──────── SUPPLIED RECORDS
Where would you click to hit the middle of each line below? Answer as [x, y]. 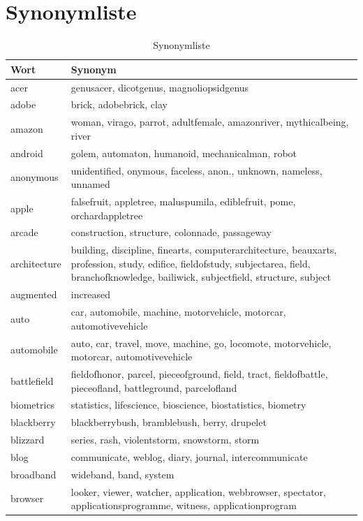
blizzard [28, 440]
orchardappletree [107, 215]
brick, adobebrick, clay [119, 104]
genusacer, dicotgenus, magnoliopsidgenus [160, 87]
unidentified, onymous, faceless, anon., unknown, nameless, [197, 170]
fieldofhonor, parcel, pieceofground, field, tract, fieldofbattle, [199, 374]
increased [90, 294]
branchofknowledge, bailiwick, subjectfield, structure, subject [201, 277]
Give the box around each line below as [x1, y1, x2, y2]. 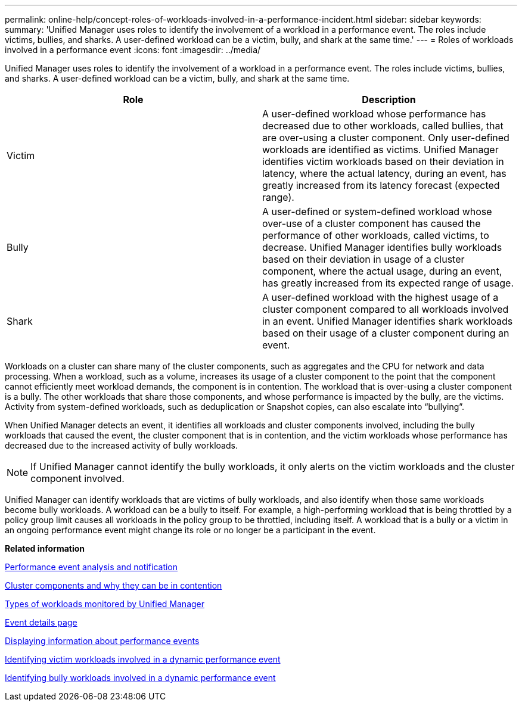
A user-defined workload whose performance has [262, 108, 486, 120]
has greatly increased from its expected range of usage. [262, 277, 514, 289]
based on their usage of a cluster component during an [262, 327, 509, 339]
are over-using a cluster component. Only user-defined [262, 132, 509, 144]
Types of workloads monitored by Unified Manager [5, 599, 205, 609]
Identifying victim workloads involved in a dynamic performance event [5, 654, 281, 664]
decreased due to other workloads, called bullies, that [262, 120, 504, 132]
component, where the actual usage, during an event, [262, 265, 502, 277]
────────────────
──────── SUPPLIED RECORDS
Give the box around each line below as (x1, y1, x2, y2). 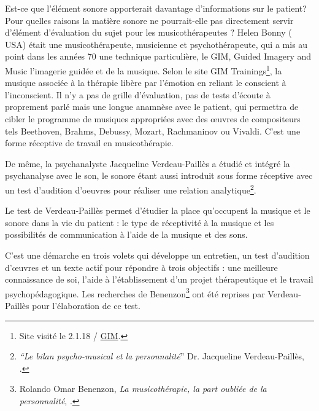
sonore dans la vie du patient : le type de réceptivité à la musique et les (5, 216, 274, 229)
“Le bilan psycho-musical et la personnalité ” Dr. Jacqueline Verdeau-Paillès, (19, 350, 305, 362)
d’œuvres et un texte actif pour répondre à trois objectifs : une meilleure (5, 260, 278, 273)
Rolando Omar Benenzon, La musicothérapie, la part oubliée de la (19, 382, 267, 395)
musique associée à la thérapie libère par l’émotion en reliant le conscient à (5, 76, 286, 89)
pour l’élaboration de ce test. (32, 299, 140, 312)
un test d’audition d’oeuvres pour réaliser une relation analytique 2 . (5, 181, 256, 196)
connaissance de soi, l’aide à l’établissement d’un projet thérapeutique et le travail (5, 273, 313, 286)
────────────────
──────── SUPPLIED RECORDS
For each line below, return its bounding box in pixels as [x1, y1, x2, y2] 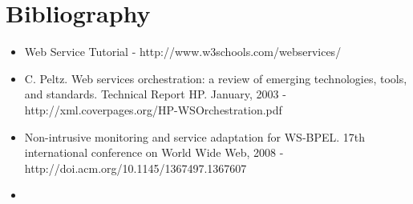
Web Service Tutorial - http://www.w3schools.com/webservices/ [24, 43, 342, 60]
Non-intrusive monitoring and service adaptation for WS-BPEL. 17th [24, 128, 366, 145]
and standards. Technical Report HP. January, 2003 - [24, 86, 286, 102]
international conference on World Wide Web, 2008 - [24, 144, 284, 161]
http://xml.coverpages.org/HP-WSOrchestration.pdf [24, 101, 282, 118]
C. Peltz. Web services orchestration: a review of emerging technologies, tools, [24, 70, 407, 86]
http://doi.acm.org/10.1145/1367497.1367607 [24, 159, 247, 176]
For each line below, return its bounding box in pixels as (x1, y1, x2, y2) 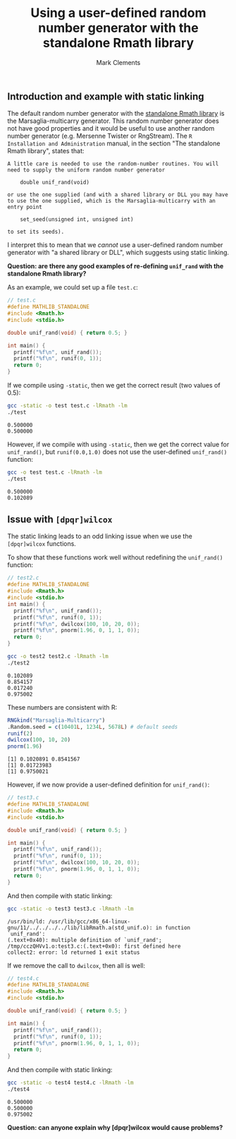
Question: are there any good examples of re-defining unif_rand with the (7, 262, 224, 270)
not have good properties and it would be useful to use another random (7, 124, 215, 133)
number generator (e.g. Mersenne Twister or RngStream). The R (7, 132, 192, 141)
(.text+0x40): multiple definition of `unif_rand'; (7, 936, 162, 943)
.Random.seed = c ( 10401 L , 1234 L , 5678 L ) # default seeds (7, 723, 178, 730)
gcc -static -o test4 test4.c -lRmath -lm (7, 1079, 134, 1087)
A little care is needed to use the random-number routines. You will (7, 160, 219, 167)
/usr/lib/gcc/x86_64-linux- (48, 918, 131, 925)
────────────────
WHAT IS REQUIRED:
In the listing above, find the line containing "Where would you" and the line containing "are over-using a", then output those two lines and everything between them exactly as written, without the images.

YOUR RESPONSE:
Where would you click to hit the middle of each line below? Answer as [x, y]. 
blizzard [28, 440]
orchardappletree [107, 215]
brick, adobebrick, clay [119, 104]
genusacer, dicotgenus, magnoliopsidgenus [160, 87]
unidentified, onymous, faceless, anon., unknown, nameless, [197, 170]
fieldofhonor, parcel, pieceofground, field, tract, fieldofbattle, [199, 374]
increased [90, 294]
branchofknowledge, bailiwick, subjectfield, structure, subject [201, 277]
Give the box around each line below as [x1, y1, x2, y2]. 
A user-defined workload whose performance has [262, 108, 486, 120]
has greatly increased from its expected range of usage. [262, 277, 514, 289]
based on their usage of a cluster component during an [262, 327, 509, 339]
are over-using a cluster component. Only user-defined [262, 132, 509, 144]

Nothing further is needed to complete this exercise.